CS 391L Machine Learning
Homework 4: Rule Induction

Due: Nov. 8, 2006

Current Weka Prism System

Weka contains a simple rule-learning system called Prism (weka.classifiers.rules.Prism). The system implements a top-down (general to specific) sequential-covering algorithm that employs a simple accuracy-based metric to pick an appropriate rule antecedent during rule construction. This algorithm is described in section 4.4 of the Witten and Frank textbook.

In this assignment, you should test rule learning on the soybean (full set), audiology, and splice (splice-new) data sets in /u/mooney/cs391L-code/weka/data/. Since Prism only supports nominal features and not continuous ones, it is unable to run on many of the other data sets. The slightly edited version of Prism in the class directory collects several summary statistics on the size of the rule base by adding AdditionalMeasureProducer's for the number of rules learned (measureNumRules), the total number of rule antecendents learned (measureNumAntecedents), and the average number of antecedents per rule (measureAveAntecedents).

Propositional Foil

The Foil heuristic for picking the best antecedent to add to a rule, as discussed in class, is somewhat more sophisticated than the simple heuristic in Prism. Make a simple propositional Foil-based learner called Pfoil. The easiest way to do this is to copy and edit the Prism code and simply change the heuristic it uses to pick the best rule-antecedent at each point. Computing the Foil heuristic may require storing additional information during rule construction.

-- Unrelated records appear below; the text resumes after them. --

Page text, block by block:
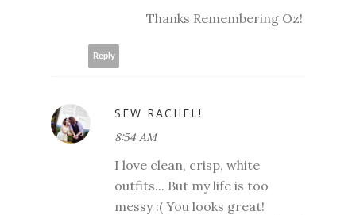
Thanks Remembering Oz!
Reply
SEW RACHEL!
8:54 AM
I love clean, crisp, white
outfits... But my life is too
messy :( You looks great!
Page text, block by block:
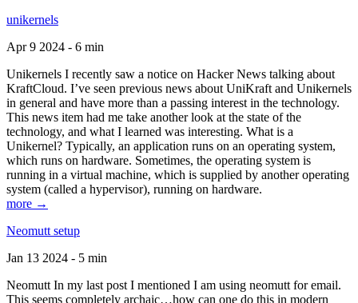
unikernels
Apr 9 2024 - 6 min
Unikernels I recently saw a notice on Hacker News talking about
KraftCloud. I’ve seen previous news about UniKraft and Unikernels
in general and have more than a passing interest in the technology.
This news item had me take another look at the state of the
technology, and what I learned was interesting. What is a
Unikernel? Typically, an application runs on an operating system,
which runs on hardware. Sometimes, the operating system is
running in a virtual machine, which is supplied by another operating
system (called a hypervisor), running on hardware.
more →
Neomutt setup
Jan 13 2024 - 5 min
Neomutt In my last post I mentioned I am using neomutt for email.
This seems completely archaic…how can one do this in modern
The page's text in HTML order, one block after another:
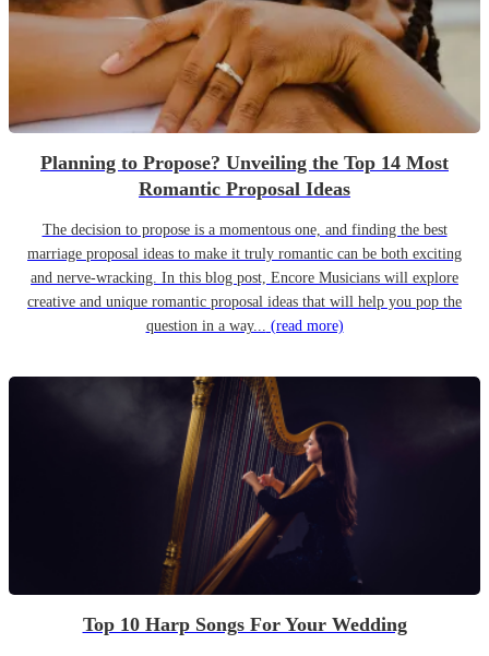
Planning to Propose? Unveiling the Top 14 Most
Romantic Proposal Ideas
The decision to propose is a momentous one, and finding the best
marriage proposal ideas to make it truly romantic can be both exciting
and nerve-wracking. In this blog post, Encore Musicians will explore
creative and unique romantic proposal ideas that will help you pop the
question in a way... (read more)
Top 10 Harp Songs For Your Wedding
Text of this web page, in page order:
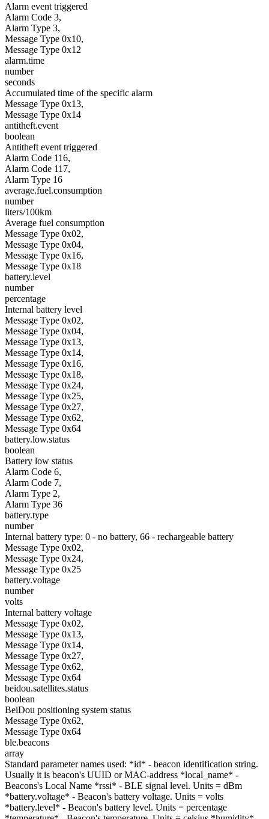
Alarm event triggered
Alarm Code 3,
Alarm Type 3,
Message Type 0x10,
Message Type 0x12
alarm.time
number
seconds
Accumulated time of the specific alarm
Message Type 0x13,
Message Type 0x14
antitheft.event
boolean
Antitheft event triggered
Alarm Code 116,
Alarm Code 117,
Alarm Type 16
average.fuel.consumption
number
liters/100km
Average fuel consumption
Message Type 0x02,
Message Type 0x04,
Message Type 0x16,
Message Type 0x18
battery.level
number
percentage
Internal battery level
Message Type 0x02,
Message Type 0x04,
Message Type 0x13,
Message Type 0x14,
Message Type 0x16,
Message Type 0x18,
Message Type 0x24,
Message Type 0x25,
Message Type 0x27,
Message Type 0x62,
Message Type 0x64
battery.low.status
boolean
Battery low status
Alarm Code 6,
Alarm Code 7,
Alarm Type 2,
Alarm Type 36
battery.type
number
Internal battery type: 0 - no battery, 66 - rechargeable battery
Message Type 0x02,
Message Type 0x24,
Message Type 0x25
battery.voltage
number
volts
Internal battery voltage
Message Type 0x02,
Message Type 0x13,
Message Type 0x14,
Message Type 0x27,
Message Type 0x62,
Message Type 0x64
beidou.satellites.status
boolean
BeiDou positioning system status
Message Type 0x62,
Message Type 0x64
ble.beacons
array
Standard parameter names used: *id* - beacon identification string.
Usually it is beacon's UUID or MAC-address *local_name* -
Beacons's Local Name *rssi* - BLE signal level. Units = dBm
*battery.voltage* - Beacon's battery voltage. Units = volts
*battery.level* - Beacon's battery level. Units = percentage
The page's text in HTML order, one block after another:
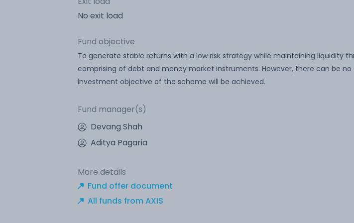
No exit load
Fund objective
To generate stable returns with a low risk strategy while maintaining liquidity
comprising of debt and money market instruments. However, there can be
investment objective of the scheme will be achieved.
Fund manager(s)
Devang Shah
Aditya Pagaria
More details
Fund offer document
All funds from AXIS
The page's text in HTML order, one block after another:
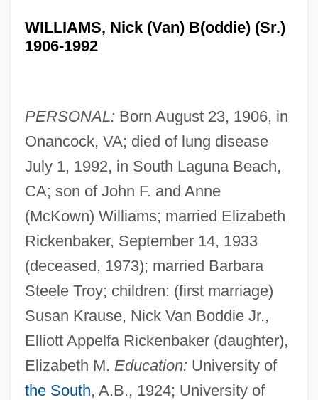
WILLIAMS, Nick (Van) B(oddie) (Sr.)
1906-1992
PERSONAL: Born August 23, 1906, in
Onancock, VA; died of lung disease
July 1, 1992, in South Laguna Beach,
CA; son of John F. and Anne
(McKown) Williams; married Elizabeth
Rickenbaker, September 14, 1933
(deceased, 1973); married Barbara
Steele Troy; children: (first marriage)
Susan Krause, Nick Van Boddie Jr.,
Elliott Appelfa Rickenbaker (daughter),
Elizabeth M. Education: University of
the South, A.B., 1924; University of
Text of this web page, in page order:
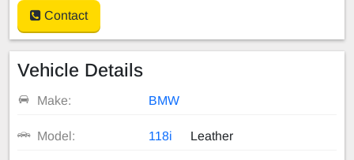
Contact
Vehicle Details
Make: BMW
Model: 118i Leather
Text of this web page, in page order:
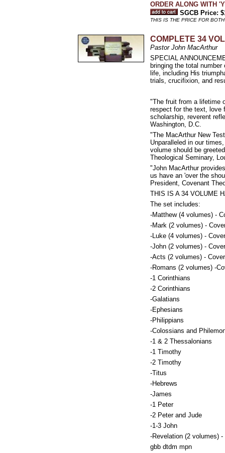
ORDER ALONG WITH
SGCB Price:
THIS IS THE PRICE FOR
COMPLETE 34
Pastor John MacArthur
SPECIAL
bringing the total
life, including His
trials, crucifixion, and
"The fruit from a lifetime
respect for the text, love
scholarship, reverent
Washington, D.C.
"The MacArthur New
Unparalleled in our
volume should be
Theological Seminary,
"John MacArthur
us have an 'over the
President, Covenant
THIS IS A 34 VOLUME
The set includes:
-Matthew (4 volumes) -
-Mark (2 volumes) -
-Luke (4 volumes) -
-John (2 volumes) -
-Acts (2 volumes) -
-Romans (2 volumes) -
-1 Corinthians
-2 Corinthians
-Galatians
-Ephesians
-Philippians
-Colossians and
-1 & 2 Thessalonians
-1 Timothy
-2 Timothy
-Titus
-Hebrews
-James
-1 Peter
-2 Peter and Jude
-1-3 John
-Revelation (2 volumes)
gbb dtdm mpn
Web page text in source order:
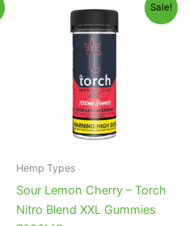
Sale!
Hemp Types
Sour Lemon Cherry – Torch
Nitro Blend XXL Gummies
price
was:
$32.95.
price
is:
$27.95.
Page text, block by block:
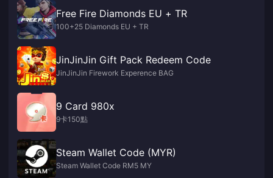
Free Fire Diamonds EU + TR
100+25 Diamonds EU + TR
JinJinJin Gift Pack Redeem Code
JinJinJin Firework Experence BAG
9 Card 980x
9卡150點
Steam Wallet Code (MYR)
Steam Wallet Code RM5 MY
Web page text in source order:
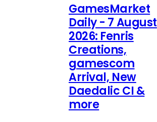
GamesMarket
Daily - 7 August
2026: Fenris
Creations,
gamescom
Arrival, New
Daedalic CI &
more
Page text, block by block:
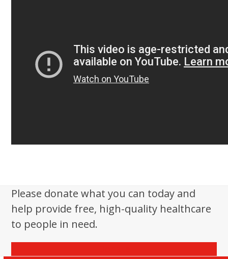
Please donate what you can today and
help provide free, high-quality healthcare
to people in need.
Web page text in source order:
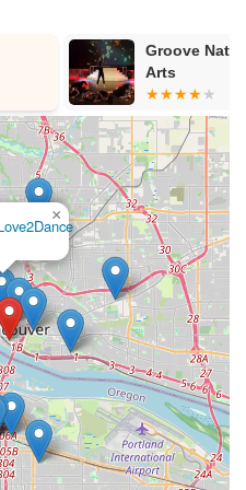
one-on-one or couple
goals and learning styles.
Specializing in creating
dances for engaged couples,
stopping routines.
Crafting beautiful and
routines for Quinceañera
the Quinceañera and her
various social dance
confident and comfortable on
bespoke dance
performances, or personal
Catering to all skill levels,
and those with "no rhythm."
fig tree
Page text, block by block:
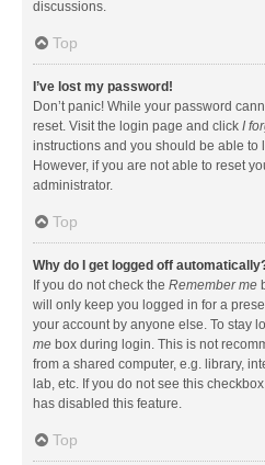
discussions.
Top
I’ve lost my password!
Don’t panic! While your password
reset. Visit the login page and click I
instructions and you should be able to
However, if you are not able to reset
administrator.
Top
Why do I get logged off
If you do not check the Remember me
will only keep you logged in for a
your account by anyone else. To stay
me box during login. This is not
from a shared computer, e.g. library,
lab, etc. If you do not see this
has disabled this feature.
Top
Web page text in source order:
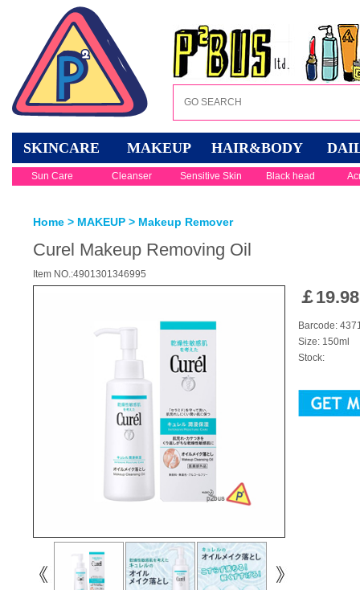
SKINCARE MAKEUP HAIR&BODY
Sun Care Cleanser Sensitive Skin Black head
Home > MAKEUP > Makeup Remover
Curel Makeup Removing Oil
Item NO.:4901301346995
￡19.98
Barcode:
Size: 150ml
Stock:
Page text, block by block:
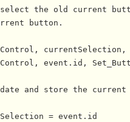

Use the Experimenter GUI to run 10 fold cross-validation learning curves comparing Prism, Pfoil, and the more sophisticated rule learner weka.classifiers.rules.JRip on the soybean, audiology, and splice data. JRip is a version of W. Cohen's Ripper that is a Pfoil-based algorithm with a form of reduced-error pruning (REP) using a tuning set to prune learned rules to prevent over-fitting. If you give Ripper too little training data, it can cause and error "Not enough data for REP", so you cannot run it on a very small training set.

Remember to plot points more densely early in the learning curve where changes are more pronounced. Note: these experiments are fairly computationally intensive and may take a little while to run (particularly the splice data). In the Analyzer in the Experimenter you can analyze training time, train accuracy, testing time, number of rules, number of antecedents, and average number of antecedents per rule as well as test accuracy.

In your report, discuss the following issues:

How does the accuracy of Pfoil compare to Prism? Are differences statistically significant? Why?
How does the complexity of rule bases generated by Pfoil compare to that of Prism? Why?
How does the training time and testing time of Pfoil compare to Prism? Why?
How do both of these methods compare to the more sophisticated JRip rule learner, both in terms of accuracy, rule complexity, and run time? Why?
How does the number of training examples affect the relative performance of different methods? Why?
How does the relative performance of different methods vary across domains (i.e. datasets)? Why?

Submit your learning curves (in color) with your hard-copy report and include discussion of the issues above. Edit the gnuplot files to reposition the key table and shorten system names to make the graphs more presentable.